[Records excerpted from a collection]
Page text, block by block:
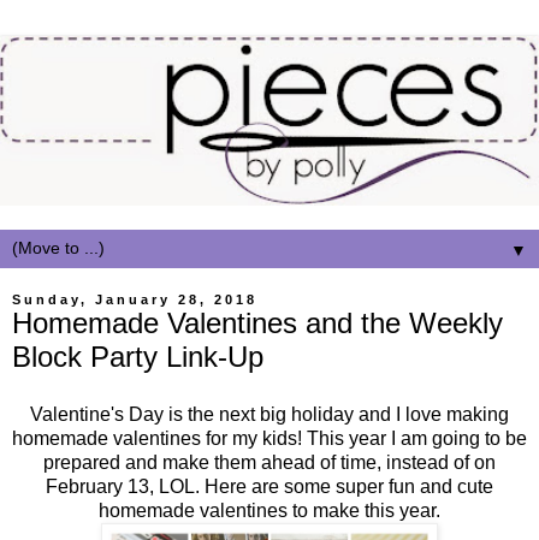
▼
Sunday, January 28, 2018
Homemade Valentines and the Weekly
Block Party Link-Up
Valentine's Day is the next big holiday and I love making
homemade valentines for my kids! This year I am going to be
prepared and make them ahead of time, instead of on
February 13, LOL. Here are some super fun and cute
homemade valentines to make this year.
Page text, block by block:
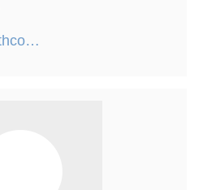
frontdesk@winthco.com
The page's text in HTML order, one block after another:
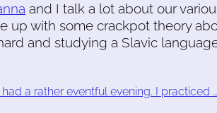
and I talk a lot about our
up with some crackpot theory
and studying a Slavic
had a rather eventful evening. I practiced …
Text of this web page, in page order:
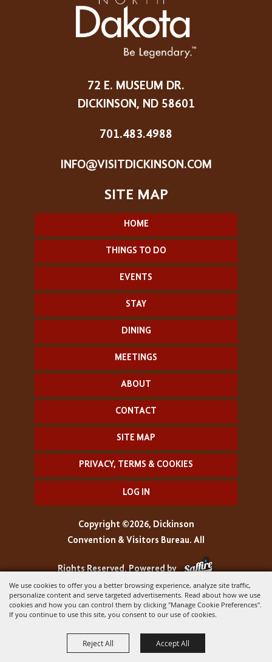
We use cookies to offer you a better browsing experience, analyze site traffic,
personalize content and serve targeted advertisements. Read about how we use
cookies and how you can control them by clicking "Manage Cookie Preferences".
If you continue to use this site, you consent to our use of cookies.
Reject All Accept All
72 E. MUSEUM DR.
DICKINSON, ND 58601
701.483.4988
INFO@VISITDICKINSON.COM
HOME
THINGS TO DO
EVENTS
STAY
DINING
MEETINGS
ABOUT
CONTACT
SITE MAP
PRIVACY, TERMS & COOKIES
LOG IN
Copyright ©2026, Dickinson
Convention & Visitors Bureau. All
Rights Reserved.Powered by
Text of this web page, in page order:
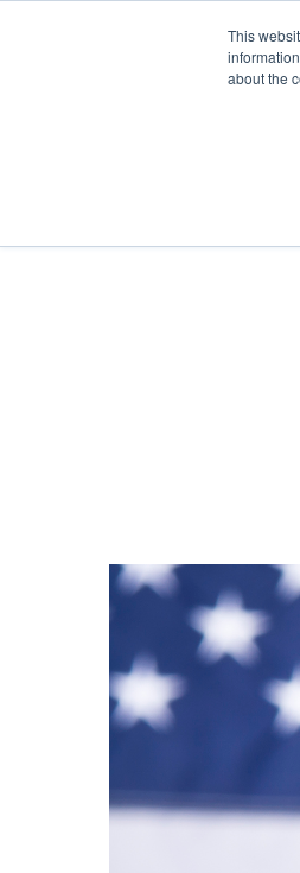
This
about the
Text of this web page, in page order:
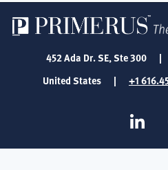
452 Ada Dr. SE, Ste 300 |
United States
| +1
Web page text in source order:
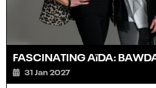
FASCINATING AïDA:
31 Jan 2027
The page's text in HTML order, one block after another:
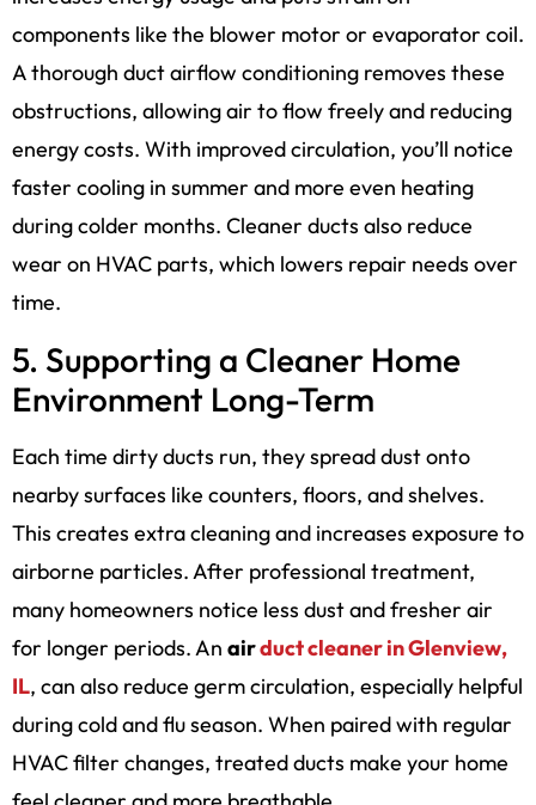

## TASK DETAILS
Omit every picture while printing the data word for word.

## FINAL ANSWER
Page text, block by block:
▼
Sunday, January 28, 2018
Homemade Valentines and the Weekly
Block Party Link-Up
Valentine's Day is the next big holiday and I love making
homemade valentines for my kids! This year I am going to be
prepared and make them ahead of time, instead of on
February 13, LOL. Here are some super fun and cute
homemade valentines to make this year.
Page text, block by block:
frontdesk@winthco.com
The page's text in HTML order, one block after another:
and I talk a lot about our
up with some crackpot theory
and studying a Slavic
had a rather eventful evening. I practiced …
Text of this web page, in page order:
We use cookies to offer you a better browsing experience, analyze site traffic,
personalize content and serve targeted advertisements. Read about how we use
cookies and how you can control them by clicking "Manage Cookie Preferences".
If you continue to use this site, you consent to our use of cookies.
Reject All Accept All
72 E. MUSEUM DR.
DICKINSON, ND 58601
701.483.4988
INFO@VISITDICKINSON.COM
HOME
THINGS TO DO
EVENTS
STAY
DINING
MEETINGS
ABOUT
CONTACT
SITE MAP
PRIVACY, TERMS & COOKIES
LOG IN
Copyright ©2026, Dickinson
Convention & Visitors Bureau. All
Rights Reserved.Powered by
Text of this web page, in page order:
This
about the
Text of this web page, in page order:
452 Ada Dr. SE, Ste 300 |
United States
| +1
Web page text in source order:
FASCINATING AïDA:
31 Jan 2027
The page's text in HTML order, one block after another:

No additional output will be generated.